We have had some odd days covering the Madeleine McCann disappearance here in Portugal and this was about to be another one. We started off enjoying a normal morning outside the court in Portimao where a dossier of evidence against Kate and Gerry McCann was being considered by Judge Pedro Frias.I was about to leave when a transit van came up the one-way street the wrong way, horn blaring. The van stopped near the media huddled in the shade of the midday sun and the driver said, in broken English, that the police looking for Madeleine were about to search his house.
The van driver introduced himself as Eef Hoos, the owner of Creon Starlight, a pet crematorium an hours drive from Praia da Luz where Madeleine was last seen.
The previous week his business had been mentioned in a Portuguese tabloid as the site of a possible search and I had visited the house. Eef, real name Evert Hendrik Hoos, was not there when I arrived and I am not ashamed to admit that I was rather glad. His home was high in the beautiful Monchique mountains but it was around two kilometres off a minor road, on a rough dirt track. Remote and rambling, it was guarded by angry dogs. We knew little of its owner other than he had been jailed in Holland for a bombing campaign in the 1980’s and had been free since 1995.
Now, in the relative safety of a large town, I begin interviewing him. He tells me the incinerators of his pet crematorium were sealed by police earlier in the year while they investigated the legitimacy of his business and they had now told him they were coming back to check the seals. We set off for his house, diverting our satellite truck and another crew to meet us there.
Eff expects the police later in the afternoon and while we wait he talks. The police are incompetent fools he says. They sealed up his incinerators and now they are asking him if they are sealed or not.
“….and these are the people who expect to find Madeleine McCann,” he says, adding “they are like children themselves.”
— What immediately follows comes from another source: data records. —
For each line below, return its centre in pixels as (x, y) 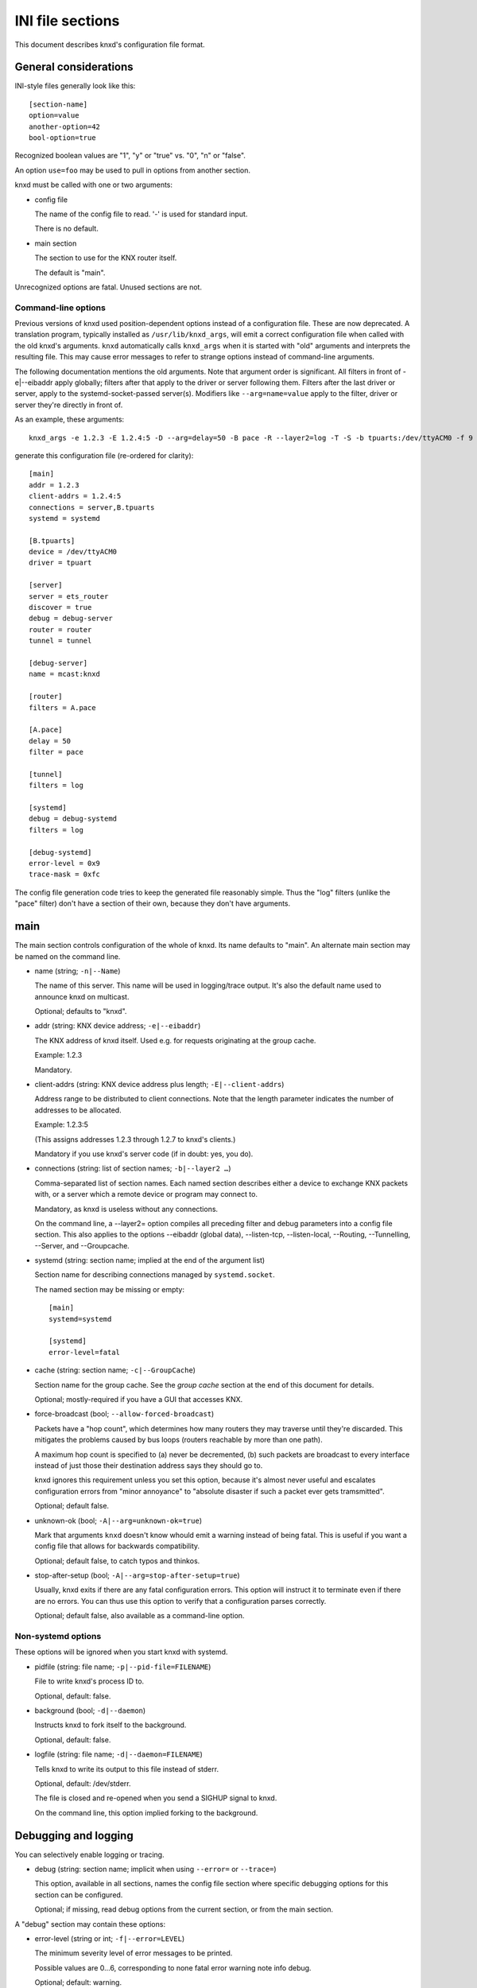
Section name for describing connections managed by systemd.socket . (155, 1275)
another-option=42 (65, 126)
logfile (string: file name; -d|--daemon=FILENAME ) (118, 1754)
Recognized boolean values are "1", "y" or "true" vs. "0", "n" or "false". (130, 156)
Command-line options (60, 308)
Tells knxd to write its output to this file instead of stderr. (126, 1769)
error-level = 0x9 (65, 864)
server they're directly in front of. (69, 405)
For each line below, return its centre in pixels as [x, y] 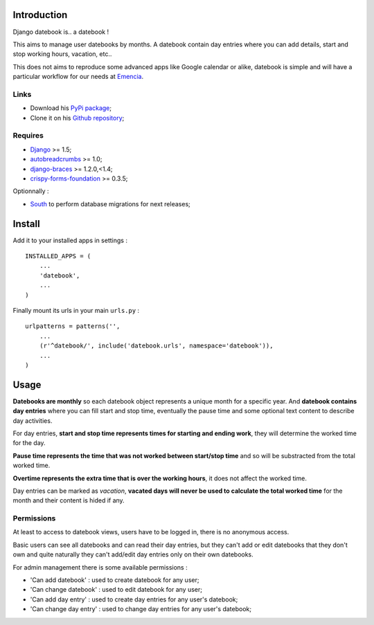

The crematorium is a part-time labour of love, he says, which costs more to operate than it makes. Built in a narrow valley below the villa are two incinerators, one for domestic pets and one large enough for a horse.
The rumour amongst the media pack is that police think Madeleine’s body could have been destroyed here, perhaps disguised as a pet – a silly nonsense according to our host, who adds that he himself used to run a private detective agency in Holland.
“Give me a team of four, who speak Portuguese, English and Dutch and I could solve this case in three months,” he says.
Asked what he now does for a living, Eef smiles and says he is an international debt collector. A few more questions reveal his business model.
“I don’t tell them whose debt I am collecting. They have money and they must give it to me.”
His methods make me think of my unannounced visit to his house the previous week when I found myself rooting around the garden.
“If you wake up in the middle of the night with me sitting on your head and my friend sitting on your wife, you would pay me I think. No?”
What would he have done had he found me in his undergrowth, I wonder.
It’s now nearly four o’clock and Eef’s mobile phone rings. He says it is the police and he answers in English. We hear him giving directions to the house. A few minutes later the phone rings again and it is put on speaker phone so we call all hear.
“We are coming to see your house,” a voice says, again in English, “where is it?” Another attempt to explain the remote setting fails and Eef offers to drive to the main road to guide them to their target. He sets off leaving around three dozen members of the media in his garden, open-mouthed.
The police arrive and remind the journalists of Portugal’s secrecy of law and say they cannot reveal what they are doing. They also say we are not allowed to film them. Their every move, however, is being tracked by at least 15 television video cameras while more than a dozen stills photographers take their pictures. Wherever you look, on either side of the valley, is a camera. Five hundred metres up the valley we see one of AP’s cameramen from Madrid being chased by what appears to be a Chihuahua.
“They search a crematorium for Madeleine and tell us we can’t use the pictures. This just goes to show how naive they are,” says one UK tabloid snapper.
When the police leave Eef is surrounded again and tells us they asked him three times if he had spoken to Madeleine’s parents. He also says the officers took away the paperwork and permissions he needs to operate his incinerators as a pet crematorium. So, we are now at a loss to know for sure if this is part of the inquiry into Madeleine’s disappearance or a local dispute between a maverick Dutch businessman and his neighbours in the mountains above the Algarve.
Eef knows what he thinks, but the police will not confirm or deny anything. We file a story based on what Eef has told us about the officers’ line of questioning but with little else of what he has told us. It’s too odd. That said, very little that has ever been printed about the investigation into the disappearance of Madeleine McCann has ever been confirmed, but still it is broadcast and published. Today would be no different, except video of the police officers faces is blurred before we give it to clients. A simple enough act of compliance.
Coverage of the Madeleine investigation in general and today in particular may spark debate over the strength of sources for some time to come. It also leaves me with an uneasy vision – that of a large, heavy Dutchman, sitting on his unfortunate customers. It’s a thought I hope to banish before bedtime.